DATA TO EXAMINE Start Marker
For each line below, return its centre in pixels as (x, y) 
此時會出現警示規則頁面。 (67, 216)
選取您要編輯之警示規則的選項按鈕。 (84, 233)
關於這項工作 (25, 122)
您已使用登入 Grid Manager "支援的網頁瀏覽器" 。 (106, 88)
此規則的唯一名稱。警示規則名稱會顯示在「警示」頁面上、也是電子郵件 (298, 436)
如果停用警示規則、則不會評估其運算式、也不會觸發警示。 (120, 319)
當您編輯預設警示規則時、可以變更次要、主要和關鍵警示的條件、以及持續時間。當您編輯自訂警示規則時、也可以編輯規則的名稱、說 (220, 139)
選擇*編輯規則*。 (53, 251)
DATA TO EXAMINE End Marker
→ **EXERCISE DESCRIPTION**
Repeat the listing above in full.

→ **OUTPUT FOR THIS TASK**
For each line below, return its centre in pixels as (x, y) 
此時會出現警示規則頁面。 (67, 216)
選取您要編輯之警示規則的選項按鈕。 (84, 233)
關於這項工作 (25, 122)
您已使用登入 Grid Manager "支援的網頁瀏覽器" 。 (106, 88)
此規則的唯一名稱。警示規則名稱會顯示在「警示」頁面上、也是電子郵件 (298, 436)
如果停用警示規則、則不會評估其運算式、也不會觸發警示。 (120, 319)
當您編輯預設警示規則時、可以變更次要、主要和關鍵警示的條件、以及持續時間。當您編輯自訂警示規則時、也可以編輯規則的名稱、說 (220, 139)
選擇*編輯規則*。 (53, 251)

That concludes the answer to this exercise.